The approval of the new letter of intent will pave the way for
the disbursement of more IMF bailout money for the country. The
Fund is organizing more than US$46 billion in bailout funds to
finance the country's economic reform programs.

Government officials and IMF Asia Pacific director Hubert
Neiss have said that the new letter of intent also would contain
an upward revision of the country's macroeconomic assumptions.

Neiss expected the central bank benchmark interest rate to
drop to below 10 percent by the year's end, lower than Bank
Indonesia's earlier projection of 12 percent.

The central bank official agreed that it was possible for the
benchmark interest rate to fall to below the 10-percent level
without hurting the exchange rate of the rupiah against the U.S.
dollar because inflation was projected to continue to be low.

"We are still expecting deflation in July and August because
prices are still going down," the source said.

He said the IMF expected inflation for the full calendar year
to be below 6 percent, compared to an earlier government
projection of between 10 percent and 13 percent.

"But Bank Indonesia's inflation estimate for 1999 is between 8
percent to 9 percent," the source said.

Indonesia suffered hyperinflation of more than 77 percent in
1998. But the country has enjoyed deflation since March this
year.

The benchmark interest rate of Bank Indonesia's one-month
promissory note (SBI) has gone down to 15.86 percent from more
than 35 percent at the beginning of the year.

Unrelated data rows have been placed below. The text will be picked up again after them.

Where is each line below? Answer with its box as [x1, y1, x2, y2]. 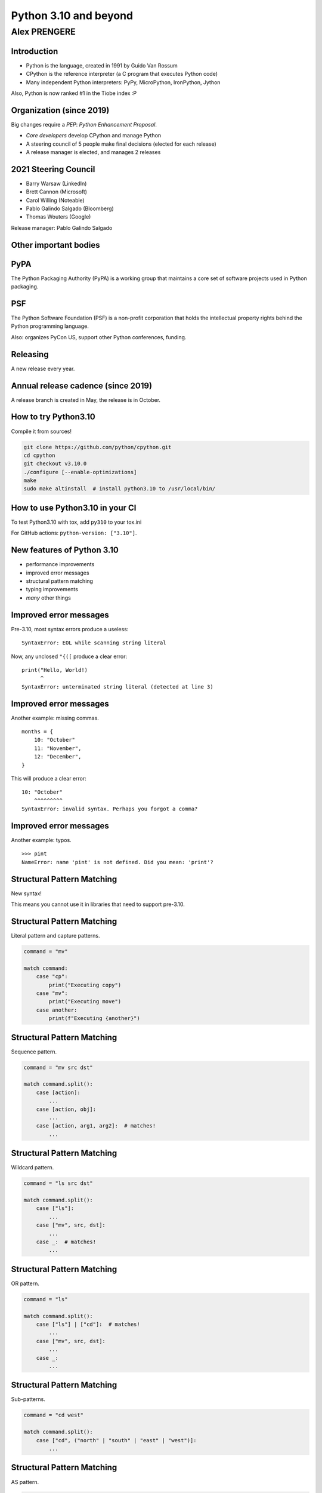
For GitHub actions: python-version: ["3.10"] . [11, 529, 137, 537]
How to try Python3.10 [11, 412, 95, 422]
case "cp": [36, 973, 68, 980]
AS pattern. [11, 1478, 39, 1485]
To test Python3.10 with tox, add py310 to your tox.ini [11, 518, 142, 526]
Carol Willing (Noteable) [26, 196, 85, 204]
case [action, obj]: [36, 1105, 97, 1113]
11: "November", [33, 745, 82, 752]
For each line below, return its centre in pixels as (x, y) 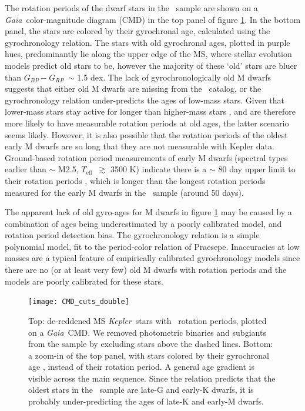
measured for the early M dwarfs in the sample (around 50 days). (124, 192)
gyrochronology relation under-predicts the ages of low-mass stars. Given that (145, 100)
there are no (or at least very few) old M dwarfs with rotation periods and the (146, 270)
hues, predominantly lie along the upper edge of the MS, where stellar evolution (148, 54)
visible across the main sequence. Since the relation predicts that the (152, 378)
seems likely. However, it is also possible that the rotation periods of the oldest (146, 134)
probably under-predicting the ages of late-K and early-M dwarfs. (146, 401)
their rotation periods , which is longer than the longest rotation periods (135, 180)
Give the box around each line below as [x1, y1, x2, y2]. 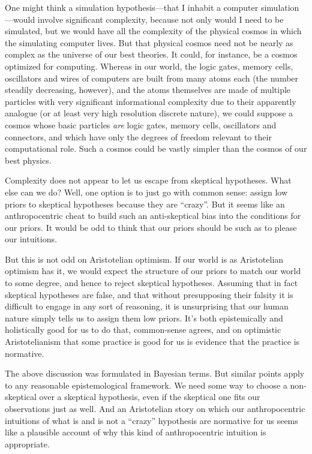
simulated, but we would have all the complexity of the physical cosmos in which [5, 25, 302, 37]
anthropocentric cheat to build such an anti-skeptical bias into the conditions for [5, 209, 301, 222]
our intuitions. [5, 233, 57, 245]
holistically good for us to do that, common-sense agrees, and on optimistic [5, 323, 281, 336]
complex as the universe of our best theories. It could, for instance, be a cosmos [5, 48, 298, 61]
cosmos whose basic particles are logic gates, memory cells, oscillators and [5, 118, 277, 131]
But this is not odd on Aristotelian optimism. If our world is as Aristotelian [5, 252, 284, 265]
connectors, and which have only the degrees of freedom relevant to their [5, 130, 272, 143]
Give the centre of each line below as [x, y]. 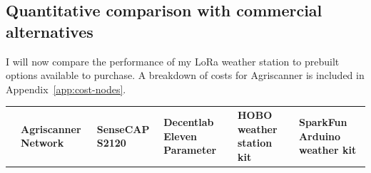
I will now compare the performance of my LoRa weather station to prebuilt [173, 61]
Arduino [320, 136]
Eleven [181, 136]
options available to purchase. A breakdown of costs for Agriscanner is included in [185, 75]
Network [42, 143]
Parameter [190, 150]
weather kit [327, 150]
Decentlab [189, 121]
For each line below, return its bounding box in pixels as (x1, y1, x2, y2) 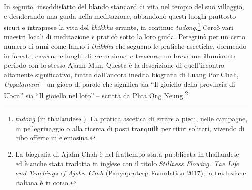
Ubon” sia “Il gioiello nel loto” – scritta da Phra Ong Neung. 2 (4, 89, 188, 100)
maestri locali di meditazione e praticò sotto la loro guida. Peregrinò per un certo (4, 31, 246, 42)
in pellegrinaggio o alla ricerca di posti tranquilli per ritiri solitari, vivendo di (15, 123, 245, 133)
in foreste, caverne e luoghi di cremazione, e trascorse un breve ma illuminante (4, 50, 236, 60)
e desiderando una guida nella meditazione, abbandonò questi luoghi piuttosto (4, 11, 236, 21)
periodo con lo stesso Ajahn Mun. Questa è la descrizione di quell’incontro (4, 60, 225, 70)
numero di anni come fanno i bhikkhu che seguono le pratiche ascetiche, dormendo (4, 41, 247, 51)
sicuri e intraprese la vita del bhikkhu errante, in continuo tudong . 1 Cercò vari (4, 21, 233, 32)
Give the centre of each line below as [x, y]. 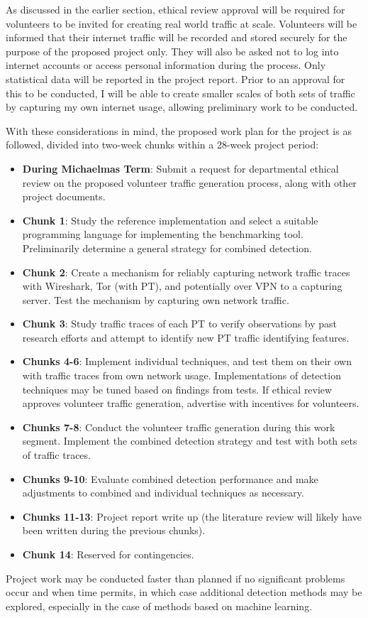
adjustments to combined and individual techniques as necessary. [163, 493]
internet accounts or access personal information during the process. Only [166, 65]
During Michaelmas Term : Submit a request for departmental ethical [180, 168]
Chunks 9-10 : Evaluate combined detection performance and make [170, 478]
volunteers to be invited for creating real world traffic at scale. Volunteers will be [182, 23]
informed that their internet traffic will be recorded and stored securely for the [177, 37]
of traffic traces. [56, 455]
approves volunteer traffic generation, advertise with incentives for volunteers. [191, 403]
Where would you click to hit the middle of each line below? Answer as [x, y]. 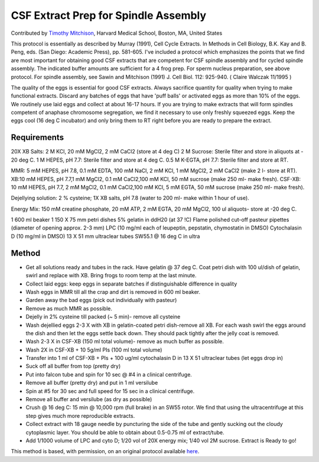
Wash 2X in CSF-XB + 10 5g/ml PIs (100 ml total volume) [94, 350]
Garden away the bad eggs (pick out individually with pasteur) [101, 300]
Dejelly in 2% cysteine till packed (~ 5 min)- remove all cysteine [103, 317]
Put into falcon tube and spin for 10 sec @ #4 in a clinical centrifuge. [109, 374]
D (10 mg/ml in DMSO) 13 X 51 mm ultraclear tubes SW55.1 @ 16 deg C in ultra [105, 236]
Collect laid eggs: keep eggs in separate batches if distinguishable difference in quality [131, 284]
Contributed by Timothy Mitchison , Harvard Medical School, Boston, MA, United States [117, 33]
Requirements [38, 138]
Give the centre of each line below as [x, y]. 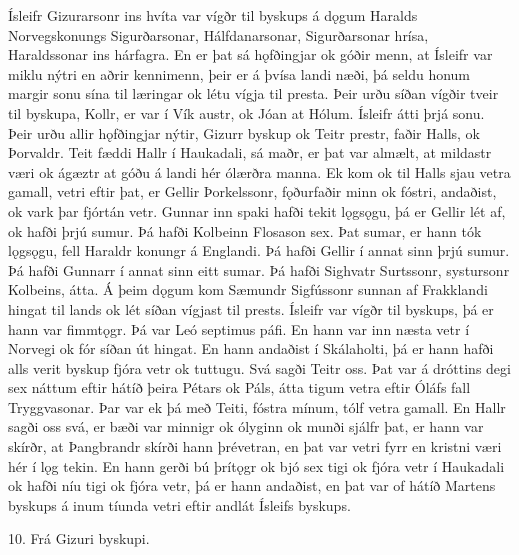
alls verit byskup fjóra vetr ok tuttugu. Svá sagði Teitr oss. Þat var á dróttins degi [259, 367]
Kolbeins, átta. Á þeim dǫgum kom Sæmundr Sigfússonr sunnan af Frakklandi [248, 289]
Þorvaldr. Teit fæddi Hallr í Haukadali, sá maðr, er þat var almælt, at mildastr [250, 152]
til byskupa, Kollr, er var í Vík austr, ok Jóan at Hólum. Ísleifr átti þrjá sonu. [246, 112]
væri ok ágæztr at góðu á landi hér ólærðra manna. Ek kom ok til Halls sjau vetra [259, 171]
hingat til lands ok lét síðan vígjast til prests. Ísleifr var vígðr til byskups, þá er [251, 308]
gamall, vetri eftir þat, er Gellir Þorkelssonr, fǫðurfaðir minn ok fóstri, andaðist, [252, 191]
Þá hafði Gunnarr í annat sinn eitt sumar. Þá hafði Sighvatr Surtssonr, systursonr [259, 269]
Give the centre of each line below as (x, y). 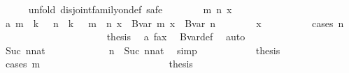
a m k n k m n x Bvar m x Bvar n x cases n (174, 23)
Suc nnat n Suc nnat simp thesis (143, 50)
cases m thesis (99, 64)
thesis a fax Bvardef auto (176, 36)
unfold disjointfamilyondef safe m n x (130, 9)
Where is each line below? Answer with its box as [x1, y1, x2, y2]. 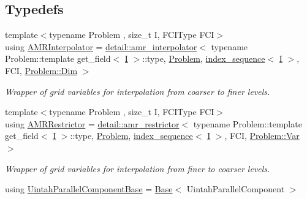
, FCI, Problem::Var [224, 129, 300, 142]
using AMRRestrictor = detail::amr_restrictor [5, 117, 180, 130]
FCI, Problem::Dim [5, 64, 78, 77]
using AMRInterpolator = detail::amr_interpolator [5, 40, 197, 53]
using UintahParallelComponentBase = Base [5, 182, 173, 195]
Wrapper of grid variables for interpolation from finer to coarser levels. [5, 162, 270, 175]
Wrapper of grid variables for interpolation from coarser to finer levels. [5, 84, 270, 97]

The lower interest rate is expected to encourage domestic
banks, particularly those which have been recapitalized, to
resume lending to the real sector.

Bank lending has been completely halted for more than a year
after the benchmark interest rate soared to more than 70 percent
last August.

However, analysts said that despite the lower interest rate
environment bank lending would not immediately start until a
resolution has been reached for the huge non-performing bank
loans.(rei)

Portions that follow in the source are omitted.